リスニングの方が大変かつ重要だと感じた。聞こえないとコミュニケーションにならず、意味不明な返答をしてしまう。特に、質疑で英語がわからないと本当に困る。どうしても、自分がしゃべる英語から遠い英語は全然聞き取れない(逆に僕はアメリカ英語を喋っているので、MITの研究者とかはものすごく聞き取りやすい)。速いのも無理。自分が使わない慣用表現が入ると、聞き取れても意味不明なので、知らない単語は使っていくしかないなと感じた。今後はリスニングを重視していこうと決意した。

 

宿は2016年3月に、全てAirbnbで確保した。大量のトラブルがあったが、結果的にこれは良い選択だった。最大のメリットは、水道代電気代インターネット代支払いや生活必需品管理その他もろもろの管理を外注できることである。賃貸の相場より1万円程度高いが、完全にこれらのメリットが上回っていると感じた。あと、人と話せる。

 

研究者の間での日本のイメージは悪化してきている。最近のロボットのイニシアティブはアメリカ・韓国・中国に奪われている、という話をロシアのD1学生がしていた。逆にイギリスでは、日本は電気系とゲームとロボットが強い、と思われていてびっくりした。

アジア人っぽいなーと思うとほとんど中国人という感じで、月並みだが危機感を感じた。例えばエラスムス・ムンドゥス奨学金では、中国人が101人/1950人通っているのに対し、日本人は5人/23人しか通っていない、というかそもそも申請していない。さすがに申請率1%はどうなの。

 

ドイツは治安が非常に良く、人も優しかった。いいところ。

ドイツは親日的で、日本人はレアキャラ扱いされた。アニメが好きな人が多いらしく、酒場で3人くらい進撃の巨人の話をされた。始めAttack of Titanって何の話だと思っていた。どうやら、名前をドイツ人の名前から取ってきているのが好感らしい。

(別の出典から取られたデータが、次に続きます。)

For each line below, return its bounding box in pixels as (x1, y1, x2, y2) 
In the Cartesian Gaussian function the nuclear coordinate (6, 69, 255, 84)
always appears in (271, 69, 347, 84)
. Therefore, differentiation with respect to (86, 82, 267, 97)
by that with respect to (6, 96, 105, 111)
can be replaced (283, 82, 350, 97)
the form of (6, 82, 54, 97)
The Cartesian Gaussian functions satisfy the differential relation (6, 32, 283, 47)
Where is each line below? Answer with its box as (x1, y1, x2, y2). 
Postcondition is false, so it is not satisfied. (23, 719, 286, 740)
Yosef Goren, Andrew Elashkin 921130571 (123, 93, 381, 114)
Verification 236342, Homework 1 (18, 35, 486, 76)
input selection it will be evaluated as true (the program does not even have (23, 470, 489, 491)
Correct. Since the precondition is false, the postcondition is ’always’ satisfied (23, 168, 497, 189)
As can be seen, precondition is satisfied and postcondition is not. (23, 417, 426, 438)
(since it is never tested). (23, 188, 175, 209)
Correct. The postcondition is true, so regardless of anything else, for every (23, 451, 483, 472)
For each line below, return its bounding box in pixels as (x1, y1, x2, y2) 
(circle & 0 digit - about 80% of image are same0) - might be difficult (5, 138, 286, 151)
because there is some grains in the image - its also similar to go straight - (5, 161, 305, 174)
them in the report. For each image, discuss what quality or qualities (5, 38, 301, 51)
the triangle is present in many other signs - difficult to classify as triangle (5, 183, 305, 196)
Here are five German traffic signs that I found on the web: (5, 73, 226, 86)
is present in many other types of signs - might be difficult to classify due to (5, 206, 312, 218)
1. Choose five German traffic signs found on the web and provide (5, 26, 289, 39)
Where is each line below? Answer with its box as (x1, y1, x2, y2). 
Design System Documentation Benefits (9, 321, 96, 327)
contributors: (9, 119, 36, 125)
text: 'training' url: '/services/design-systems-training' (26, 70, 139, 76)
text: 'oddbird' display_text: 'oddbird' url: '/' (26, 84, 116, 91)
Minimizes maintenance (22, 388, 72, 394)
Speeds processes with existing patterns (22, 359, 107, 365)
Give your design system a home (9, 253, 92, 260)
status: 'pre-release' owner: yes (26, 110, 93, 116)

ドイツ料理はかなりパワフルで、繊細さのあるものは少ないが、美味しいものは美味しい。肉や調理法でオリジナリティを出す店は少なく、グレービーソースにこだわっているところが多かった。個人的にはHofbraue houseのBearbratelという料理がおすすめ。あとLoewen Braueはソースがおいしく、スペシャリティはおすすめ。